── EXERCISE DATA
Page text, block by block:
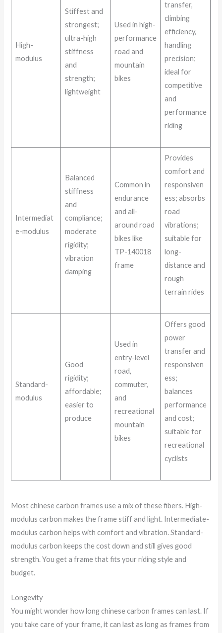
High-
modulus
Stiffest and
strongest;
ultra-high
stiffness
and
strength;
lightweight
Used in high-
performance
road and
mountain
bikes
transfer,
climbing
efficiency,
handling
precision;
ideal for
competitive
and
performance
riding
Intermediat
e-modulus
Balanced
stiffness
and
compliance;
moderate
rigidity;
vibration
damping
Common in
endurance
and all-
around road
bikes like
TP-140018
frame
Provides
comfort and
responsiven
ess; absorbs
road
vibrations;
suitable for
long-
distance and
rough
terrain rides
Standard-
modulus
Good
rigidity;
affordable;
easier to
produce
Used in
entry-level
road,
commuter,
and
recreational
mountain
bikes
Offers good
power
transfer and
responsiven
ess;
balances
performance
and cost;
suitable for
recreational
cyclists
Most chinese carbon frames use a mix of these fibers. High-
modulus carbon makes the frame stiff and light. Intermediate-
modulus carbon helps with comfort and vibration. Standard-
modulus carbon keeps the cost down and still gives good
strength. You get a frame that fits your riding style and
budget.
Longevity
You might wonder how long chinese carbon frames can last. If
you take care of your frame, it can last as long as frames from
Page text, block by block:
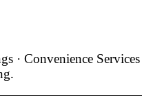
· Convenience
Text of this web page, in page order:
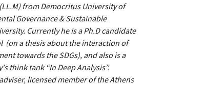
from Democritus University of
Governance & Sustainable
Currently he is a Ph.D candidate
(on a thesis about the interaction of
towards the SDGs), and also is a
think tank “In Deep Analysis”.
licensed member of the Athens
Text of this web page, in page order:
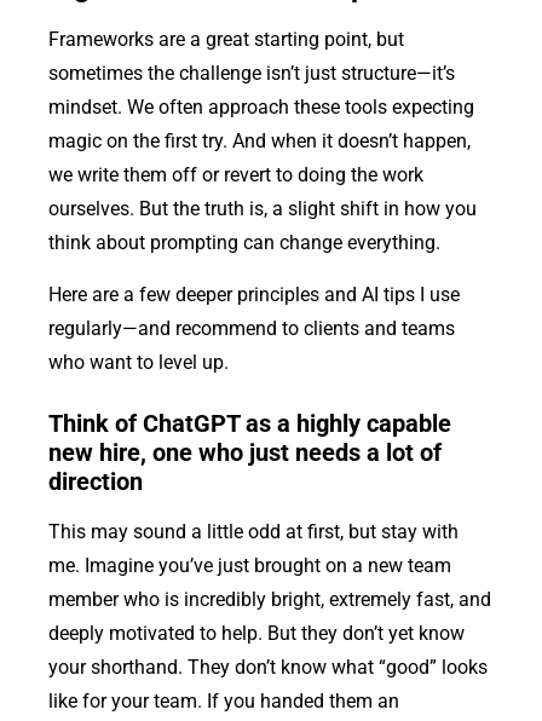
Frameworks are a great starting point, but
sometimes the challenge isn’t just structure—it’s
mindset. We often approach these tools expecting
magic on the first try. And when it doesn’t happen,
we write them off or revert to doing the work
ourselves. But the truth is, a slight shift in how you
think about prompting can change everything.
Here are a few deeper principles and AI tips I use
regularly—and recommend to clients and teams
who want to level up.
Think of ChatGPT as a highly capable
new hire, one who just needs a lot of
direction
This may sound a little odd at first, but stay with
me. Imagine you’ve just brought on a new team
member who is incredibly bright, extremely fast, and
deeply motivated to help. But they don’t yet know
your shorthand. They don’t know what “good” looks
like for your team. If you handed them an
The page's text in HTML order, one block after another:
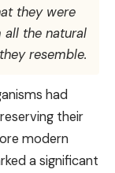
they were
all the natural
resemble.
had
their
modern
a significant
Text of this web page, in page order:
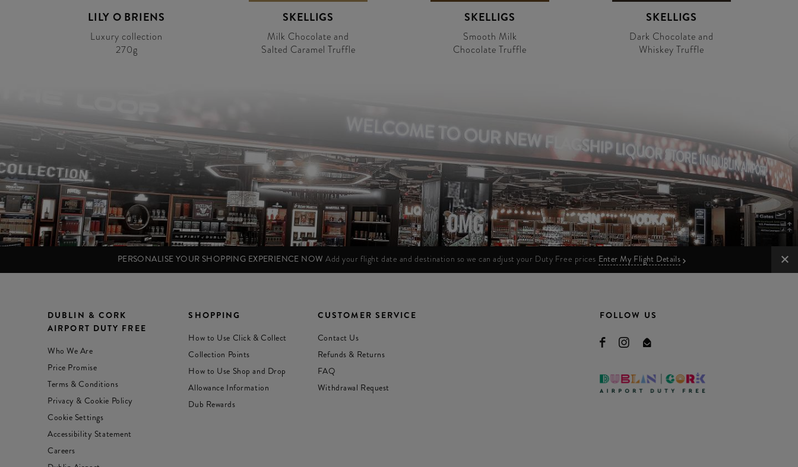
LILY O BRIENS
Luxury collection
270g
SKELLIGS
Milk Chocolate and
Salted Caramel Truffle
SKELLIGS
Smooth Milk
Chocolate Truffle
SKELLIGS
Dark Chocolate and
Whiskey Truffle
PERSONALISE YOUR SHOPPING EXPERIENCE NOW Add your flight date and destination so we can adjust your Duty Free prices Enter My Flight Details
DUBLIN & CORK
AIRPORT DUTY FREE
Who We Are
Price Promise
Terms & Conditions
Privacy & Cookie Policy
Cookie Settings
Accessibility Statement
Careers
SHOPPING
How to Use Click & Collect
Collection Points
How to Use Shop and Drop
Allowance Information
Dub Rewards
CUSTOMER SERVICE
Contact Us
Refunds & Returns
FAQ
Withdrawal Request
FOLLOW US
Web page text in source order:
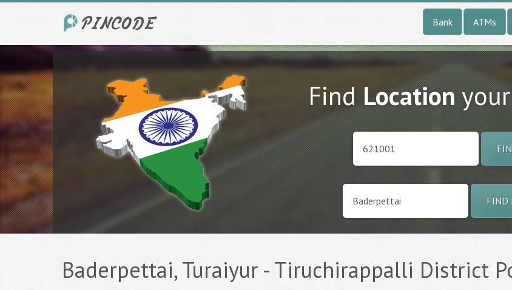
Bank ATMs
FindLocation
FIND
Baderpettai, Turaiyur - Tiruchirappalli District
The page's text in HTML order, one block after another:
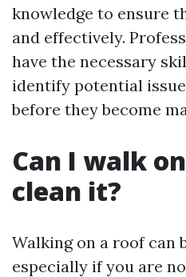
knowledge to ensure
and effectively.
have the necessary
identify potential
before they become
Can I walk
clean it?
Walking on a roof can
especially if you are
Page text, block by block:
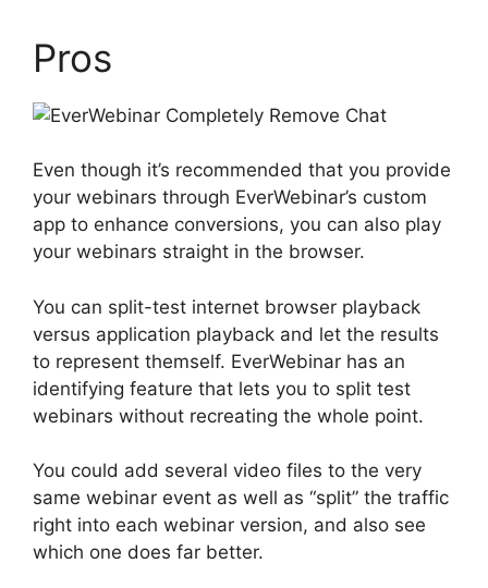
Pros
Even though it’s recommended that you provide
your webinars through EverWebinar’s custom
app to enhance conversions, you can also play
your webinars straight in the browser.
You can split-test internet browser playback
versus application playback and let the results
to represent themself. EverWebinar has an
identifying feature that lets you to split test
webinars without recreating the whole point.
You could add several video files to the very
same webinar event as well as “split” the traffic
right into each webinar version, and also see
which one does far better.
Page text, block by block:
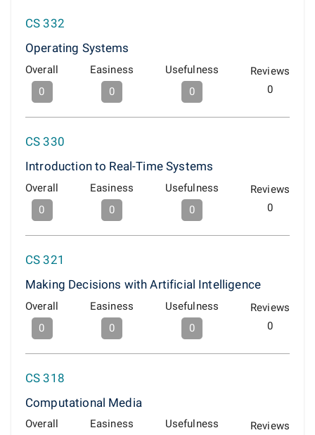
CS 332
Operating Systems
Overall
0
Easiness
0
Usefulness
0
Reviews
0
CS 330
Introduction to Real-Time Systems
Overall
0
Easiness
0
Usefulness
0
Reviews
0
CS 321
Making Decisions with Artificial Intelligence
Overall
0
Easiness
0
Usefulness
0
Reviews
0
CS 318
Computational Media
Overall
Easiness
Usefulness
Reviews
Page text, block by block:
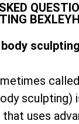
sculpting
sculpting)
uses
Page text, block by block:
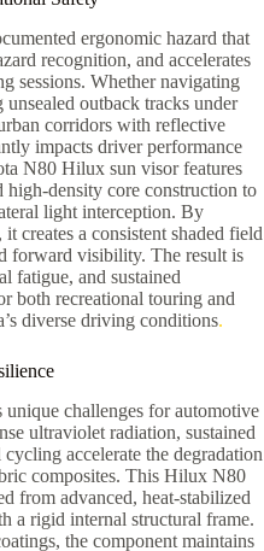
ergonomic hazard that
recognition, and accelerates
sessions. Whether navigating
outback tracks under
corridors with reflective
impacts driver performance
N80 Hilux sun visor features
density core construction to
light interception. By
creates a consistent shaded field
forward visibility. The result is
fatigue, and sustained
both recreational touring and
diverse driving conditions.
challenges for automotive
ultraviolet radiation, sustained
accelerate the degradation
composites. This Hilux N80
from advanced, heat-stabilized
a rigid internal structural frame.
the component maintains
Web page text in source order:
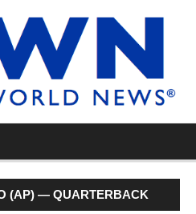
(AP) — QUARTERBACK
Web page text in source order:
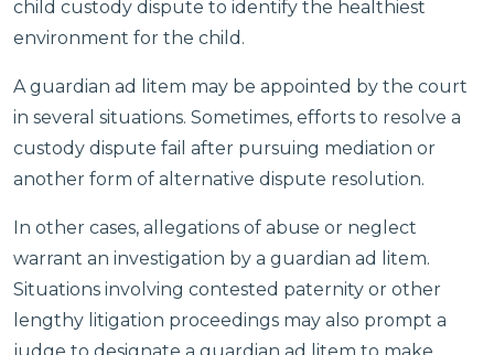
child custody dispute to identify the healthiest
environment for the child.
A guardian ad litem may be appointed by the court
in several situations. Sometimes, efforts to resolve a
custody dispute fail after pursuing mediation or
another form of alternative dispute resolution.
In other cases, allegations of abuse or neglect
warrant an investigation by a guardian ad litem.
Situations involving contested paternity or other
lengthy litigation proceedings may also prompt a
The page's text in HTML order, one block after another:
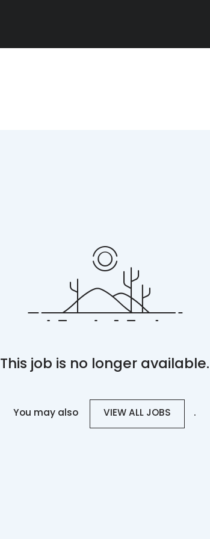
This job is no longer available.
You may also VIEW ALL JOBS .
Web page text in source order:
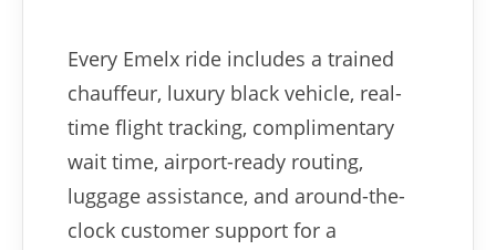
Every Emelx ride includes a trained
chauffeur, luxury black vehicle, real-
time flight tracking, complimentary
wait time, airport-ready routing,
luggage assistance, and around-the-
clock customer support for a
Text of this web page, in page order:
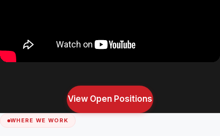
View Open Positions
WHERE WE WORK
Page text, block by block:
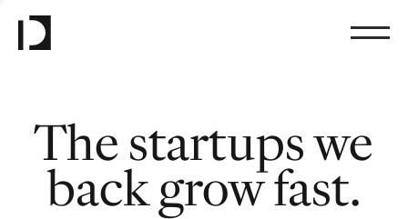
The startups we
back grow fast.
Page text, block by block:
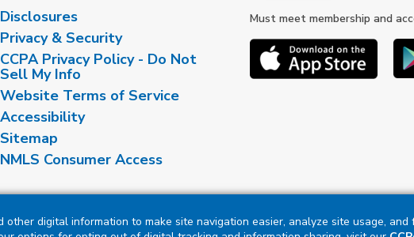
Disclosures
Privacy & Security
CCPA Privacy Policy - Do Not
Sell My Info
Website Terms of Service
Accessibility
Sitemap
NMLS Consumer Access
Must meet membership and
other digital information to make site navigation easier, analyze site usage,
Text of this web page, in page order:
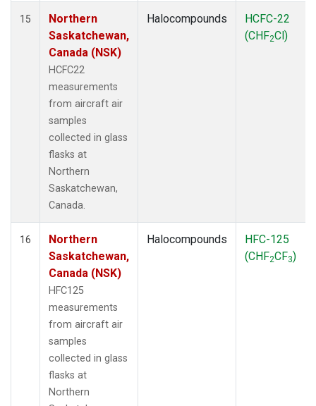
15
Northern
Saskatchewan,
Canada (NSK)
HCFC22
measurements
from aircraft air
samples
collected in glass
flasks at
Northern
Saskatchewan,
Canada.
Halocompounds
HCFC-22
(CHF2Cl)
16
Northern
Saskatchewan,
Canada (NSK)
HFC125
measurements
from aircraft air
samples
collected in glass
flasks at
Northern
Halocompounds
HFC-125
(CHF2CF3)
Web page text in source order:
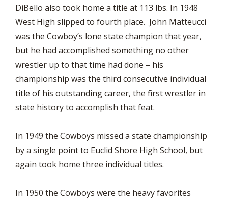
────
**WORK REQUIRED**. List each line of the records that holds the string "around".

**ANSWER AREA**.
around road
luggage assistance, and around-the-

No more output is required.